Joseph Alsop, writing from Dallas, again regards the "theft" of the state delegation to the national convention for Senator Taft by the Republican leaders in Texas, with the full imprimatur of Senator Taft's representatives on the scene, despite the majority of delegates from the counties to the state convention having been for General Eisenhower. He again describes this process, as he had the prior Saturday, with the Taft supporters forming their own rump meetings in counties which had voted in their local meetings for General Eisenhower, and then managing, through the offices of the GOP national committeeman, Henry Zweifel, to get the state executive board to certify the Taft slates of delegates and seat them rather than the Eisenhower slates, though the latter had been duly elected locally under existing law and rules.

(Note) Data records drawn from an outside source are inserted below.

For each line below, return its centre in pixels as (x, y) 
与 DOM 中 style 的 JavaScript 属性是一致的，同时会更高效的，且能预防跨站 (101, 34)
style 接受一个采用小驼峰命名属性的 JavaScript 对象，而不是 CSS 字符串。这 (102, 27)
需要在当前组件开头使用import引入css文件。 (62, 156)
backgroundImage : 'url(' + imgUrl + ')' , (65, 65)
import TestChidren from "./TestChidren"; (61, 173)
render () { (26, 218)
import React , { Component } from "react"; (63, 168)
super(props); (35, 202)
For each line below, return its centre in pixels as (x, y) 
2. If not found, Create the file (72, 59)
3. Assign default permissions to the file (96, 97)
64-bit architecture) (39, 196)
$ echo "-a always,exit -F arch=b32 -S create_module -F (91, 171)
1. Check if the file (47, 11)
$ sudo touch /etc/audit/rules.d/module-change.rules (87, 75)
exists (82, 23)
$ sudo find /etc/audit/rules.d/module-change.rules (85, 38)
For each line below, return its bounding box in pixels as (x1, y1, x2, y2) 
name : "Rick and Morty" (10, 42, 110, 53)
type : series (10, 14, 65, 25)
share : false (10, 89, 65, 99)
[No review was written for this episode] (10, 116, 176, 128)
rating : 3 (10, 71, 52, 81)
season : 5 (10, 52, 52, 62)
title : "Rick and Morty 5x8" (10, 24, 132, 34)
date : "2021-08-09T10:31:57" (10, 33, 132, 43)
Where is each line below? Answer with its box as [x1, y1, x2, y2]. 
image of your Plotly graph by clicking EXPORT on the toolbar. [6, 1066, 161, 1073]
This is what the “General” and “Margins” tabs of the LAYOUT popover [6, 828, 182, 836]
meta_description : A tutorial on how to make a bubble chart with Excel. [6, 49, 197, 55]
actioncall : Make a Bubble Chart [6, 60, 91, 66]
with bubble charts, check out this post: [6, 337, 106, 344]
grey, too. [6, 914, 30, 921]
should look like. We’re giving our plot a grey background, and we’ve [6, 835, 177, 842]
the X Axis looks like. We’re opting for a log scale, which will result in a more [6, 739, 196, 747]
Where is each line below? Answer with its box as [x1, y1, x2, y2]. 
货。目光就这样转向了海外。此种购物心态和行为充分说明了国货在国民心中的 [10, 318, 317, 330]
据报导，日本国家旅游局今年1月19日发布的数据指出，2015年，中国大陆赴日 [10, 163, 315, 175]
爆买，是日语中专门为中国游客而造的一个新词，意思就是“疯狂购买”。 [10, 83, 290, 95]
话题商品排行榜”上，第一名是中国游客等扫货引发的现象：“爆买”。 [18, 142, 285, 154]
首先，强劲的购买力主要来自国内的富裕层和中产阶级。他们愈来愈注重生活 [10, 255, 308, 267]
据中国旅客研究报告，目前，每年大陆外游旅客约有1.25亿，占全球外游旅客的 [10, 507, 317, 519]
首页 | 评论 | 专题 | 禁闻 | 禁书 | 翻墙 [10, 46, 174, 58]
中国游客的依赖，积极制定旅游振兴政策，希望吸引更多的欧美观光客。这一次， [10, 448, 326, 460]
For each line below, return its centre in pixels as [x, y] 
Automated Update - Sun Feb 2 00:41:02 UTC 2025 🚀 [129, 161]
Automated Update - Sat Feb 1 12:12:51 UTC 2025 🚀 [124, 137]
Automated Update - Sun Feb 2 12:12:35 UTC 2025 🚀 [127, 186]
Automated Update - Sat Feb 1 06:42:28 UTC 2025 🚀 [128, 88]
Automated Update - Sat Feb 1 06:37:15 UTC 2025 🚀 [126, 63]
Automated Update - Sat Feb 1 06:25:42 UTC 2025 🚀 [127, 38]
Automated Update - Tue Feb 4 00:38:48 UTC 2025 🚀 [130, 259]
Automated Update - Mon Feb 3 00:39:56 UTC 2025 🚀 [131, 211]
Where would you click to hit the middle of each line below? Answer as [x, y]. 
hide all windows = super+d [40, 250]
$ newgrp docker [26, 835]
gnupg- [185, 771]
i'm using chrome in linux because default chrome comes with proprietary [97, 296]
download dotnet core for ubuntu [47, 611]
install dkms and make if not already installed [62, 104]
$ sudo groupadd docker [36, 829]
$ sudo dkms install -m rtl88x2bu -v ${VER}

Mr. Alsop indicates that he was not equipped to gauge groundswells in Texas but that the political experts of the leading newspapers in the state, who had all been gathered at Mineral Wells for the state convention, could be considered impartial, sound judges of the matter, and they had been unanimous in finding that Texans wanted to be rid of the Democrats in Washington, a sentiment which was largely responsible for the Eisenhower surge, and that the surge had been a true popular movement, with more people attending the GOP precinct meetings than the Democratic precinct meetings. They also found that Texas might vote for Senator Taft in the fall election were it not for the ugly business which had taken place at the state convention, unless the Senator repudiated the actions of his local agents. Finally, they observed that if General Eisenhower were nominated at the Republican convention, there would be an excellent chance that the 1952 election would start a genuine two-party system in Texas.

He indicates that Mr. Zweifel and other Republican leaders in the state, as well as Senator Taft's personal representatives on the scene, including former RNC Chairman Carroll Reece, had defended their actions on the basis that many of General Eisenhower's supporters were former Democrats and independents, only recently having converted to the Republican fold. Mr. Alsop finds this defense a bit odd, for the fact that the only way the Republicans could win in Texas was through attracting the votes of independents and Democrats. He concludes that the national Republican Party would have to consider the issue as to whether their hope in 1952 was to be utterly extinguished.